Optimization Letters ( IF 1.6 ) Pub Date : 2020-07-21 , DOI: 10.1007/s11590-020-01620-0 Tran Van Su , Nguyen Duc Hien
Based on the notation of Mordukhovich subdifferentials (Mordukhovich in Variational analysis and generalized differentiation I: basic theory, Springer, Berlin, 2006; Variational analysis and generalized differentiation II: applications, Springer, Berlin, 2006; Variational analysis and applications, Springer, Berlin, 2018), we establish strong Karush–Kuhn–Tucker type necessary optimality conditions for the weak efficiency of a nonsmooth nonconvex multiobjective programming problem with set, inequality and equality constraints.
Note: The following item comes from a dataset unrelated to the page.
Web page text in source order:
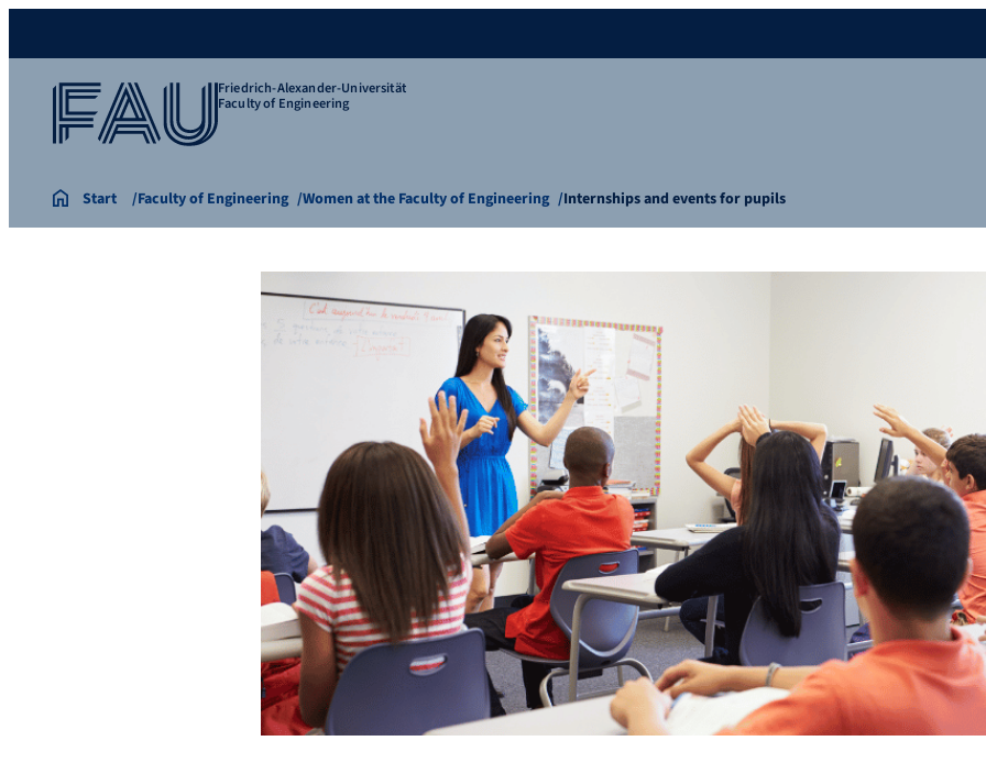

We also provide several new definitions for the Mordukhovich-pseudoconvexity and Mordukhovich-quasiconvexity with extended-real-valued functions, and then provide sufficient optimality conditions for weak efficiency to such problem in terms of Mordukhovich subdifferentials.
中文翻译:
用mordukhovich次微分约束的多目标规划问题中弱效率的强Karush-Kuhn-Tucker最优条件
基于Mordukhovich次微分的表示法(Mordukhovich在变分分析和广义微分I:基本理论,施普林格,柏林,2006;变分分析和广义微分II:应用,施普林格,柏林,2006;变分分析和应用,Springer,柏林, 2018年),我们建立了具有集,不等式和等式约束的非光滑非凸多目标规划问题的弱效率的强Karush-Kuhn-Tucker类型必要最优条件。我们还提供了具有扩展实值函数的Mordukhovich-伪凸和Mordukhovich-拟凸的几个新定义,然后根据Mordukhovich次微分为此类问题的弱效率提供了充分的最优条件。